他没有理会那么多,在丝竹奏起的时候迈出了房门,去迎接自己的新娘。
今月的肚子更大了,像是随时都要生,他知道那里面是一对双生子,可其中一个是他的孩子,另一个却不是。
但他更关心未来娘子的身体。
如果能完成这场大婚就好了。
他看到院中的花团锦簇,用红绸牵着另一端的新娘走向堂内,听见周围的百姓和宾客说着恭贺的好话,心脏却疯狂地跳动,紧张地攥着那根红绸。
“一拜天地!”
“二拜高堂!”
两人缓缓转身面对彼此,他眼神紧张地盯着林今月手里的扇子,隐约能看见扇子后新娘流泪的眼眸。
“夫妻对拜!”
鲜血如约而至,席婆婆大喊:“要生了!姑娘要生了!”
城主颓然地瘫坐在地上:“还是不行.....一切都结束了。报应,这些通通都是报应!”
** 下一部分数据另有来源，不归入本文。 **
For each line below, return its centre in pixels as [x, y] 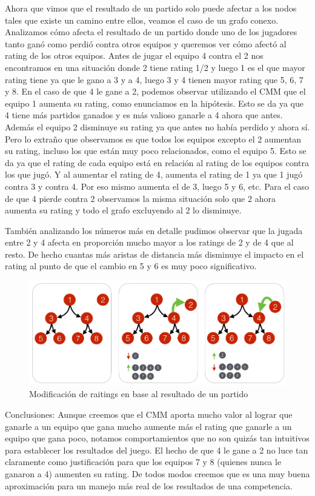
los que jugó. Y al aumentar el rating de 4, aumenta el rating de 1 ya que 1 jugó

“.......夫妻.....对拜.....”女子虚弱的声音从面前传来,城主猛地抬头。
却见林今月推开了扶着自己的席婆婆,吃力地跪好,鲜血沥沥地往下流,她似乎毫不在乎,“拜.....”
城主似乎意识到了什么,他颤抖地对着新娘拜下去,听见司仪和女子的声音混在一处。
“礼成——”
“我再不欠你了......”
莫长慈在这一刻忽然清醒,可眼前的女子和身后的老婆子已经变得透明,周围的宾客贺喜声犹在,但他明白过来,这一切都是他创造出来的幻境。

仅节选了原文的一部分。